Why Is This So Effective?
- Breaks Syntax Check Limits: It catches "code that runs but looks ugly" bugs—something Linters can't do.
- Physical Law Correction: In science or animation simulations, models detect unnatural vibrations or paths more easily by observing animations than by reading complex formulas.
- Independent Review: separating the "Coder" from the "Viewer" (using different models or roles) is key to stability, as models are often over-optimistic about their own output.
4. Combating Context Anxiety: Context Resets
Frontend development is often a long-haul task. During massive refactors or multi-page development, you might find the AI suddenly getting "stupid"—missing details, contradicting itself, or declaring completion prematurely.
This is "Context Anxiety": as the context window fills up, the model feels "spatial pressure," and performance drops significantly.
Many people's instinct is "Compaction"—summarizing previous dialogue. But that only shortens the text; the model is still in the same session, and the "anxiety" doesn't fully disappear.
A more effective solution: Thorough Agent Context Resets.
How to Reset Without Losing Work? Three Steps
Step 1: Real-time Saving—Let AI track state during the process
In your AGENTS.md or task instructions, require the AI to update a state file, like fix_plan.md, after every milestone:
1# fix_plan.md (Maintained by AI) 2## Progress 3- [x] Completed Nav-bar refactor 4- [x] Fixed mobile RWD issues 5- [ ] In Progress: Product List Skeleton Loading 6 7## Next Steps 8Integrate Zustand store to share loading state globally. 9 10## Known Issues 11ProductCard shadow rendering is glitchy on Safari; deferred for now.
Step 2: Proactive Resets—Don't wait for the AI to get stupid
In tools like Claude Code, use the /clear command to proactively clear context between unrelated tasks.

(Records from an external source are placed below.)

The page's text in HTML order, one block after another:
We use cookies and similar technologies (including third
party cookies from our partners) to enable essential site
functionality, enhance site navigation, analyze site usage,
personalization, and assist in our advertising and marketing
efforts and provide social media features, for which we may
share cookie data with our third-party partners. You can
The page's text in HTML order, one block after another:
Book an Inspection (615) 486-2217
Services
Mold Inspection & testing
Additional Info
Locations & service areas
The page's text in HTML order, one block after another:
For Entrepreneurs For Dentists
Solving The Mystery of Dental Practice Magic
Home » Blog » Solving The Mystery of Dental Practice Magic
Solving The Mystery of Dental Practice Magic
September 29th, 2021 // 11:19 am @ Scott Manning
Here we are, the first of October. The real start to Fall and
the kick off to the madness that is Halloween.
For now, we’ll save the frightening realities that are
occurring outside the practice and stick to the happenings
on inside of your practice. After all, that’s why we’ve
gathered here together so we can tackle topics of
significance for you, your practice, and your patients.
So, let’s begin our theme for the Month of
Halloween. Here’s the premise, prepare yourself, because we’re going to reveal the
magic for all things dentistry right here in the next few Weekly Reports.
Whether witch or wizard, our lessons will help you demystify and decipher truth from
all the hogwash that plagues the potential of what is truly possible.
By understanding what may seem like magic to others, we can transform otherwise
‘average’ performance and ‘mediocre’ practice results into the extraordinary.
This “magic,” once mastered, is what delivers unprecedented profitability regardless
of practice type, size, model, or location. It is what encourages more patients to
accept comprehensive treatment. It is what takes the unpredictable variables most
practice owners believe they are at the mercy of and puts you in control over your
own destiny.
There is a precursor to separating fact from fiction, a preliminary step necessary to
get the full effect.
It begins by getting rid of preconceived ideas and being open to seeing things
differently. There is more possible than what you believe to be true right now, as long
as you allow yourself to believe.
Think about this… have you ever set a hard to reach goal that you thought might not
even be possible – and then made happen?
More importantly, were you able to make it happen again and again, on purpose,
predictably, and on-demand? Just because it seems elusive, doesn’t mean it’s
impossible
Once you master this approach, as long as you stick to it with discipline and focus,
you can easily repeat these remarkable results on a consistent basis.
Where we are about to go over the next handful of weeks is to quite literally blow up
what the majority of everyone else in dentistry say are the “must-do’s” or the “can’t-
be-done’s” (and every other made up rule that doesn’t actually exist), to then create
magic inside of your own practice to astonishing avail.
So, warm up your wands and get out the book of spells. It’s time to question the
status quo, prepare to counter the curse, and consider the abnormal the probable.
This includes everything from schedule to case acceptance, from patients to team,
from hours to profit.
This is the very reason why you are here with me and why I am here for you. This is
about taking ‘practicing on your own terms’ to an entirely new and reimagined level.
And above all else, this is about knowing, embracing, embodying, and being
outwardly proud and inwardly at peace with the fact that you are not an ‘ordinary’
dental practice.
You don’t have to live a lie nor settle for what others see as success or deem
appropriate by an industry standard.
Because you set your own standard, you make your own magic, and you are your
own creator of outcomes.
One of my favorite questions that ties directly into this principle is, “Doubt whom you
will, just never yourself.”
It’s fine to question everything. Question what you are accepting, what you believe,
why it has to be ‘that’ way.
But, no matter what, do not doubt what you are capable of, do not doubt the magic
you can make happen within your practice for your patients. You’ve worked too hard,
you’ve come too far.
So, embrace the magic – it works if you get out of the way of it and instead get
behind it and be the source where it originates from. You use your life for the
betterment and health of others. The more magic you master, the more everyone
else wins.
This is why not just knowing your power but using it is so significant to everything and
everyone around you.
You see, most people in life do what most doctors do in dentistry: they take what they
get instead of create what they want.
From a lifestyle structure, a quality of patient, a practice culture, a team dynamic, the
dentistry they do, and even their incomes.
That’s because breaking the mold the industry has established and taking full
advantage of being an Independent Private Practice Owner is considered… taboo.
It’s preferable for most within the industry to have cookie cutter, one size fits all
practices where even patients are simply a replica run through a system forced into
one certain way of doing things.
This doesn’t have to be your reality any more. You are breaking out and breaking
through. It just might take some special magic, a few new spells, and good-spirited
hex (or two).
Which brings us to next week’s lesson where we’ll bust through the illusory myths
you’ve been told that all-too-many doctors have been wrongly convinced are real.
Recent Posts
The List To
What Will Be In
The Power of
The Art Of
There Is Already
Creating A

Instead of waiting for errors to occur, reset after every major task completion to give the new session a clean start.
Step 3: Structured Handoff—Giving the new Agent a "Clean Slate"
After resetting, paste the contents of fix_plan.md into the first prompt of the new session:
Read fix_plan.md and continue execution from "Next Steps."
According to Anthropic's experiments, this reset mechanism is particularly effective for models like Claude 3.5 Sonnet, significantly improving the success rate of long-chain development tasks.
5. Establish an Automated Feedback Loop (R-loop)
This is like CI/CD for AI. When the Evaluator finds an error, it doesn't give up; it feeds the error message (screenshot descriptions, compilation errors) back to the model for correction.
This "Generate → Error → Feedback → Revise" cycle is known as a "Textual Gradient," allowing the model to gradually converge on the correct answer within the loop.
How Effective Is It?
Once you build this system, the results are often surprising:
- Small Models Can Win Big Wars: Even lightweight models can correctly complete bug-fix tasks that might trip up large models, provided they follow behavioral norms (e.g.,
lsfirst to observe,catbefore modifying). - Massive Success Rate Boosts: Some teams have raised Agent task success rates from 70% to over 95% by redesigning their Harness.
- Fully Automated Complex Builds: With good Harness design, AI can run for hours without intervention, building feature-complete applications from scratch.